Le commentateur use d'un déroulé vraiment bien particulier. Il y a véritablement de quoi s'interroger.

Écrit par : Gian | 12/09/2019

le camo sur la photo sera celui utilise ou il s agit d une déco spécifique à cette première livraison ??
Je trouve le schéma très très sympa en tout cas .

Écrit par : Romain | 12/09/2019

@Romain : Très bonne question, mais pas de réponse pour l’instant.Si j’ai du nouveau je reviendrai sur le sujet.

Écrit par : Pk | 12/09/2019

En ce qui concerne son camo, je n'en sais rien non plus. Mais il serait étonnant que les appareils en service utilisent ce camo uniquement sur le dessus des ailes et que le reste de l'appareil (à part la dérive bien décorée également) reste en gris basse visibilité, non?

Écrit par : Jo-ailes | 12/09/2019

@ Fab
On ne connaitra jamais le fin mot de l’histoire, mais une supposition très réaliste est qu’en 2014 le gripen a était coulé par le peuple (on connaît bien l’histoire d’avion-papier et de tout le reste) aujourd’hui si le gripen restait dans la course on ce retrouverais avec un NON catégorique dans les urnes.
Nos chefs militaires, Ruag, suivaient l’évolution du gripen depuis le début et je pense que les dates fixées pour les évaluations étaient planifiées a ce que le gripen ne soit pas encore prêt et donc élimination et qui enlève une épine au pied pour les votations.

Écrit par : Jean | 12/09/2019

@Jean: Non, vous vous trompez.
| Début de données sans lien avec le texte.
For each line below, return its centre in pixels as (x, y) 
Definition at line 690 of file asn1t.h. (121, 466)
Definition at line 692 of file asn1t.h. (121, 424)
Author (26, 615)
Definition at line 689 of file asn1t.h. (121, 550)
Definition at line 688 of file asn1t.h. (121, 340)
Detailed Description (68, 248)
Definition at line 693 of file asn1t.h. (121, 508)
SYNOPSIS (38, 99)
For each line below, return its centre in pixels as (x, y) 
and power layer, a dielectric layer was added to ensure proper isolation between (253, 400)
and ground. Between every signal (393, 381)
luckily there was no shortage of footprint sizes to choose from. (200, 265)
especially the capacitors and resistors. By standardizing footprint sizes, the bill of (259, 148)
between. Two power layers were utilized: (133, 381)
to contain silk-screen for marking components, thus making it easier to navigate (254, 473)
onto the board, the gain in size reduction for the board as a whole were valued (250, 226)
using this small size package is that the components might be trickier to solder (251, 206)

Les dates d'évaluation n'ont pas été planifiées en fonction de l'évolution ou non du Gripen. Elles ont été agendées en tenant compte de la disponibilité des aérodromes, ceux-ci ayant eu un phase d'entretien durant l'été et de la disponibilité des avionneurs et des équipes de techniciens d'armassuise et des Forces Aériennes. Par ailleurs, une planification plus tardive dans l'année aurait entraîner un retard en ce qui concerne l'étude des données acquises, ainsi que les compléments de dossiers (questions, précisions) qui sont actuellement en cours pour chaque avionneur. Le tout aurait retardé la préparation de la seconde demande de renseignement qui doit être prête pour l'année prochaine. Sachant que la votation aura lieu en septembre 2020, le choix sera effectué en fin d'année pour une planification d'achat au programme 2021 (finalisation du contrat).

Écrit par : PK | 12/09/2019

Lisez l’article, il en vaut la peine et vous permettra de comprendre les enjeux militaire et surtout politique.
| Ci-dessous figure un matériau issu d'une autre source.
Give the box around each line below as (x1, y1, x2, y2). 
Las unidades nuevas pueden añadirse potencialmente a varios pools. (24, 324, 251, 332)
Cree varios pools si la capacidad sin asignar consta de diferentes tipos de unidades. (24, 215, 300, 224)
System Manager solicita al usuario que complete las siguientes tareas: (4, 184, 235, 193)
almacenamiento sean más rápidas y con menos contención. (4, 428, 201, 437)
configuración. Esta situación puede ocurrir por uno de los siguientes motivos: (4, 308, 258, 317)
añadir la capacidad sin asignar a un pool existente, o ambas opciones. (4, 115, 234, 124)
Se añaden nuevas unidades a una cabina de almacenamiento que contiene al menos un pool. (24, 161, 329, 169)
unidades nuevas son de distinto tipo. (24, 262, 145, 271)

https://www.vbs.admin.ch/fr/defense/protection-espace-aerien.detail.document.html/vbs-internet/fr/documents/defense/s%C3%A9curit%C3%A9espacea%C3%A9rien/Bericht-Luftverteidigung-der-Zukunft-f.pdf.html

Écrit par : Jean | 12/09/2019

@Jean: Je ne sais pas si vous savez ce que cela représente d'organiser une telle compétition et le nombre d'acteurs qu'il faut réunir. Armasuisse ne pouvait de toute manière pas en plu,s jouer les complots d'Etat contre les suédois.
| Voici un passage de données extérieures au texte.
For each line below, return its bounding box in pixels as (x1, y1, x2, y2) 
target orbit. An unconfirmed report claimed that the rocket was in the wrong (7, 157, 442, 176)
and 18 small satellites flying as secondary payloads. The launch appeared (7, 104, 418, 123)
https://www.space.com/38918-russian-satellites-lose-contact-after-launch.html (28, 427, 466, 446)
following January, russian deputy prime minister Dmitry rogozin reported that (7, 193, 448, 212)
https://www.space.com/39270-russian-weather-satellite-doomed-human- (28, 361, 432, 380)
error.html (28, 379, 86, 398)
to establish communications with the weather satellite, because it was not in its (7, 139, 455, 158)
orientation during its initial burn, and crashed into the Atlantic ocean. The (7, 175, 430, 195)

Écrit par : Steeve | 12/09/2019

@Jean: le document que vous mettez en lien et un excellent rapport de travail qui ne pejore en aucun cas l’un ou l’autre des concurrents. Ceux-ci avaient à tout moment l’occasion de se retirer ou de former une requête.
Pour avoir rencontré clés avionneurs avant les essais, Saab a toujours été conscient de la difficulté a pouvoir répondre avec un avion pleinement opérationnel et ceci durant l’année. Suite au retrait ils
M’ont confirmé avoir fait le maximum tout en reconnaissant la problématique. A aucun moment Saab n’a critiqué le programme ni le calendrier mis en place pour les essais.

Écrit par : Pk | 12/09/2019

@Romain: Réponse de Saab, non ce type de camouflage ne sera pas effectif pour le FAB.